[Exercise requirements]: For each line of the data below that contains "Promo", return that line.

*-*-*

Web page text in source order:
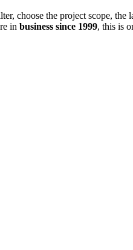
choose the project scope,
in business since 1999, this is
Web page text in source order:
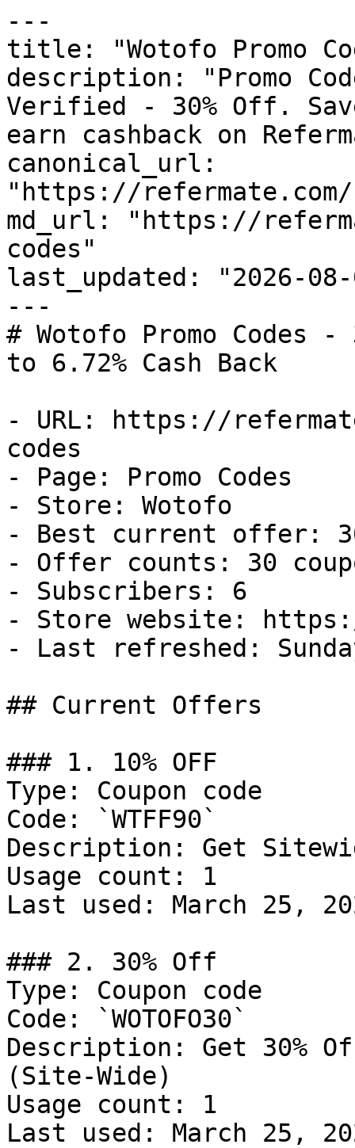
---
title: "Wotofo Promo
description: "Promo
Verified - 30% Off.
earn cashback on
canonical_url:
"https://refermate.com/
md_url: "https://
codes"
last_updated: "2026-08-
---
# Wotofo Promo Codes
to 6.72% Cash Back
- URL: https://
codes
- Page: Promo Codes
- Store: Wotofo
- Best current offer:
- Offer counts: 30
- Subscribers: 6
- Store website:
- Last refreshed:
## Current Offers
### 1. 10% OFF
Type: Coupon code
Code: `WTFF90`
Description: Get
Usage count: 1
Last used: March 25,
### 2. 30% Off
Type: Coupon code
Code: `WOTOFO30`
Description: Get 30%
(Site-Wide)
Usage count: 1
Last used: March 25,
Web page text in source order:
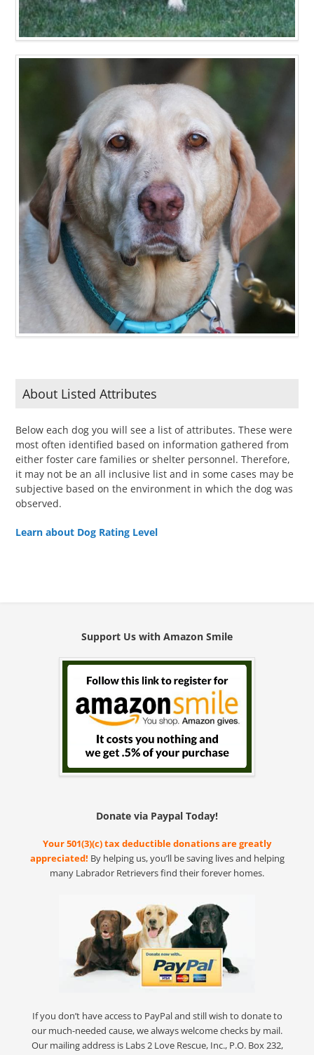
About Listed Attributes
Below each dog you will see a list of attributes. These were
most often identified based on information gathered from
either foster care families or shelter personnel. Therefore,
it may not be an all inclusive list and in some cases may be
subjective based on the environment in which the dog was
observed.
Learn about Dog Rating Level
Support Us with Amazon Smile
Donate via Paypal Today!
Your 501(3)(c) tax deductible donations are greatly
appreciated! By helping us, you’ll be saving lives and helping
many Labrador Retrievers find their forever homes.
If you don’t have access to PayPal and still wish to donate to
our much-needed cause, we always welcome checks by mail.
Our mailing address is Labs 2 Love Rescue, Inc., P.O. Box 232,

*-*-*

[Reply]:
title: "Wotofo Promo
description: "Promo
# Wotofo Promo Codes
- Page: Promo Codes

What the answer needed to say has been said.